Roundabout | Grandma tales lead to stories of women in colonial Punjab
Bibi happens to be the late maternal grandmother of a scholar-author Harleen Singh whose one-of-a-kind book with a curious title lies on my computer table as I struggle for ways and means to share with you in not a single word more than seven hundred of this fortnightly column
If it had not been “Bibi” then perhaps the stories of women in colonial Punjab would never have been told in vivid detail and in the authentic voice of a woman who has been there and has seen and felt it all. Now you will ask who this Bibi is? She happens to be the late maternal grandmother of a scholar-author Harleen Singh whose one-of-a-kind book with a curious title lies on my computer table as I struggle for ways and means to share with you in not a single word more than seven hundred of this fortnightly column.

Now it all started, as the author says, in a big-fat Punjabi wedding in Delhi in December 2012 when he heard his grandma and other older women singing the traditional Punjabi ‘Suhag’ which seemed to his young years monotonous with voices of the women in discord as compared to the contemporary vibrant Punjabi music that he had heard as a boy post the Gurdas Maan era. Conversations with his grandma led him to the pre-Partition colonial era when men and women lived in different worlds under the same roof including his Bibi who hailed from rural Sheikhupura, then in West Punjab and now in Pakistan.
Chats with his “nani” led him to the secluded lives of women of those times when they had only distant-formal relationships even with their fathers. Bibi’s revelations haunted him even when he went for higher studies to Canada. He realised that those times meant two worlds, the world of men of the house and the world of the women. He recounts: “While women did not observe purdah (seclusion) from their fathers, there was a strict etiquette of lihaz, tameez and sharm (deference, decorum and shyness) when daughters and fathers interacted....half a century later these strict patriarchal norms were still a part of her psyche.”
This influenced him so much and the result is an amazingly thick and readable book titled ‘The Lost Heer: Women In Colonial Punjab’, mint fresh from Penguin Viking. One may ask how and why this long and deeply researched project acquired the name of Punjab’s medieval folk heroine? Well Heer, whose legend inspired many kissas (ballads) with the one rendered by the 18th century Punjabi Sufi poet Waris Shah on top of the charts and the hearts. Described as the rebel daughter, she showed great courage in challenging patriarchy, community and clergy who were against her love for the love of her beloved Ranjha. The conservative society of our border state saw to it that the courage of the girls was crushed and so much so that till recent times, through the centuries, no one named their daughter Heer.

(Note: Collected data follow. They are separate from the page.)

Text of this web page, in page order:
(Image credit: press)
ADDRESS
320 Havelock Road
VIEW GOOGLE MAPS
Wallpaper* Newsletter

In search of women’s voices
The year 2014 proved to be a turning point for the author, doing his engineering in Toronto, came home to Delhi to spend his summer break after his first year. To keep himself busy he volunteered for the 1947 Partition archive run from Berkeley, California. For four months he interviewed men and women who had migrated from Pakistan. He says: “Men’s stories were more rags-to-riches takes, a story of loss, survival, perseverance and rejuvenation.” However, the women’s stories attracted him more as they talked of more intimate things like family recipes, the pleated ghagras (skirts) of the women and their intriguing purdah schools as well as complete segregation from men. He found that women narratives on the great divide had been bypassed by much of the literature and thus he became more drawn to their narratives and ‘The Lost Heer’ project took root in which he decided to document the voices of women on both sides of the Indo-Pak border. What makes the book exceedingly readable is that it deals not just with facts and numbers but peeps into the hearts and souls of women to bring back stories that touch the soul and inspire the reader, told as they are with the same emotion that women reveal in telling of their lives and times.
The inspiring story of Fatto Mai
Most intriguing and interesting is the story of Fatto Mai. As children we often heard the mention of Bhain Fatto or Mai Fatto for girls who showed some leadership or enterprise. In this book one comes face to face with this brave and courageous woman. As the story goes Fatto’s parents buried her alive when she was born, one of the methods of female feticide in medieval times. When a holy man heard of this he refused to take food from the parents. Repentant, they went and dug the grave and found the baby girl breathing still. She lived and at age nine was married to Ala Singh, chief of the Patiala principality. Those were times when Ahmad Shah Abdali (Durrani) invaded Punjab eight times between 1748 to 1767. This led to the popular phrase ‘Khada-peeta lahe da/ Rehanda Ahmed Shahe da (What you eat or drink is yours and the rest will be taken away by Ahmad Shah) also shaping the Punjabi penchant to live in and enjoy the present. In 1761 while Ala Singh and the Marathas were being targeted at in the Battle of Panipat, Fatto living in Barnala organised all the women and children in carts and moved to the safer citadel of Bathinda and even organised meetings with the Afghans to spare her husband. The book is a rich read and author Amandeep rightly endorses the book saying: “The women protagonists of The Lost Heer tear down the triple walls of colonialism, feudalism and patriarchy to reclaim their space in Punjab’s society”.